Exercise brief = Using the listing below, copy exactly each line from the one that has "A third possible explanation for IA (80, 105)" through the one that has "The translation that"; omit the pictures.
==*==
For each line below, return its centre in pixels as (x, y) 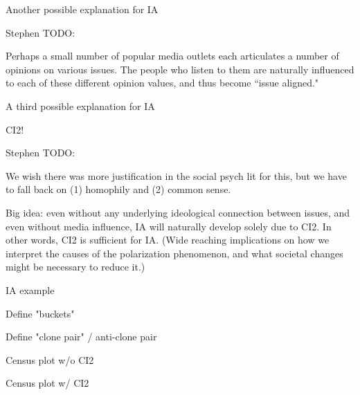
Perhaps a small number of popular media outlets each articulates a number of (172, 56)
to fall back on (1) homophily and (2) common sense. (118, 189)
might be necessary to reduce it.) (75, 267)
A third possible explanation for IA (80, 105)
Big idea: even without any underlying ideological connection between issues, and (178, 212)
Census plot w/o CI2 (50, 359)
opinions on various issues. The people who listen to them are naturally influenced (180, 69)
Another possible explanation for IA (82, 9)
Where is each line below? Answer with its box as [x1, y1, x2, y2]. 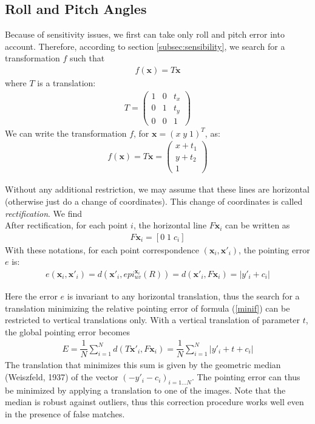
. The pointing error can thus [191, 371, 300, 383]
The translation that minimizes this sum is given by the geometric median [5, 358, 281, 371]
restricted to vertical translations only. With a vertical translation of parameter [5, 313, 300, 326]
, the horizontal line [133, 219, 207, 231]
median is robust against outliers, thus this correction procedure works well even [5, 395, 304, 408]
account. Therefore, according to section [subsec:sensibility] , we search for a [5, 39, 285, 52]
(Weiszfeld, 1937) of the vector [5, 371, 118, 383]
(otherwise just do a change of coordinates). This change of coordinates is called [5, 194, 303, 207]
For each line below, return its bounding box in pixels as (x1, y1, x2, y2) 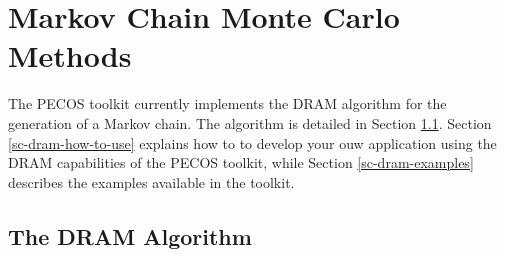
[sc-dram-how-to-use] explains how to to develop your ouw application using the (8, 132, 497, 153)
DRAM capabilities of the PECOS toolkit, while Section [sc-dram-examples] (8, 152, 474, 173)
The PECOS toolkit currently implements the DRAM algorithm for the (8, 93, 447, 114)
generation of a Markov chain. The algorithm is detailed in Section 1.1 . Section (8, 112, 492, 133)
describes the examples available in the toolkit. (8, 171, 295, 192)
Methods (8, 35, 132, 76)
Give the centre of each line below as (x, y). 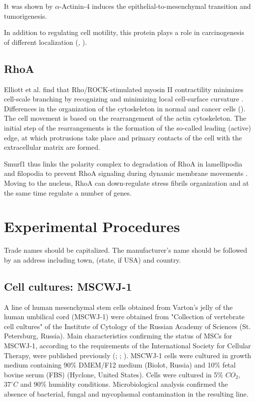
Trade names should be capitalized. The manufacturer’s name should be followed (126, 250)
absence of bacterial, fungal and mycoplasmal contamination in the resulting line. (126, 393)
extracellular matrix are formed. (52, 147)
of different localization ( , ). (45, 42)
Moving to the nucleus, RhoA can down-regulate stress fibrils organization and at (127, 183)
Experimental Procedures (92, 226)
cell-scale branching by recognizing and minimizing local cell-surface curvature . (124, 99)
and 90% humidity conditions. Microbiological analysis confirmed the (124, 384)
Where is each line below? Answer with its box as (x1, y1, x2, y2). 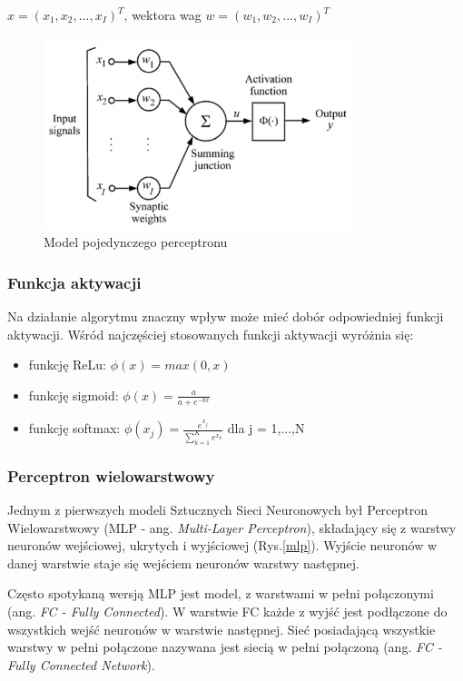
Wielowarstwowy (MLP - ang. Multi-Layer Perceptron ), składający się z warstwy (7, 518, 457, 537)
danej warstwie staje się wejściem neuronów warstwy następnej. (7, 553, 360, 572)
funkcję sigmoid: (28, 385, 119, 404)
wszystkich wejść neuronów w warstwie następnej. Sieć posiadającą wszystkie (7, 619, 436, 638)
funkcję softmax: (28, 419, 121, 438)
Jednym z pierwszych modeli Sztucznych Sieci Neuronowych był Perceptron (7, 500, 429, 519)
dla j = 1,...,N (227, 419, 305, 438)
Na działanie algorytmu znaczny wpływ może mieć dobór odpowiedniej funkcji (7, 306, 444, 325)
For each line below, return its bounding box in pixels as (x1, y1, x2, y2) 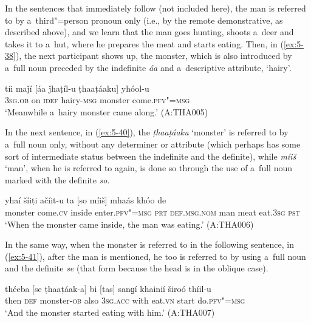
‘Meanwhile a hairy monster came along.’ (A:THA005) (5, 105, 208, 118)
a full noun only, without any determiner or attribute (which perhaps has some (5, 137, 301, 150)
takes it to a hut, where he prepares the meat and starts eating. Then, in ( (5, 37, 284, 50)
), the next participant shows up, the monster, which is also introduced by (15, 49, 292, 62)
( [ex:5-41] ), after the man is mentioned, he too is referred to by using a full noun (5, 250, 306, 262)
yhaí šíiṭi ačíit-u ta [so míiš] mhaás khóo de (5, 194, 166, 206)
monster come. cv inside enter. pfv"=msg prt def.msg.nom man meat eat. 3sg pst (5, 205, 300, 218)
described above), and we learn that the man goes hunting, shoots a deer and (5, 25, 294, 38)
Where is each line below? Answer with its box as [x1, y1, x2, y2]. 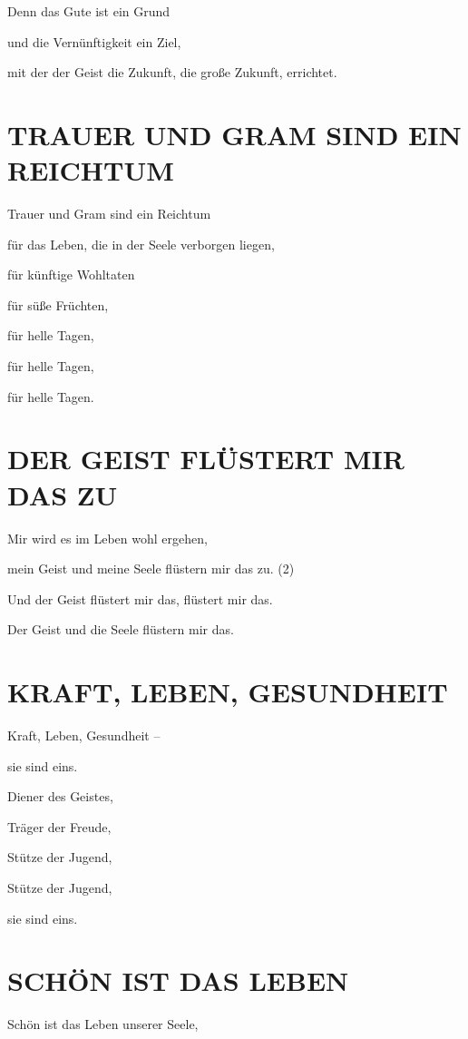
==*==
Result of the task =
A third possible explanation for IA (80, 105)
Big idea: even without any underlying ideological connection between issues, and (178, 212)
Census plot w/o CI2 (50, 359)
opinions on various issues. The people who listen to them are naturally influenced (180, 69)
Another possible explanation for IA (82, 9)
Where is each line below? Answer with its box as [x1, y1, x2, y2]. 
. The pointing error can thus [191, 371, 300, 383]
The translation that minimizes this sum is given by the geometric median [5, 358, 281, 371]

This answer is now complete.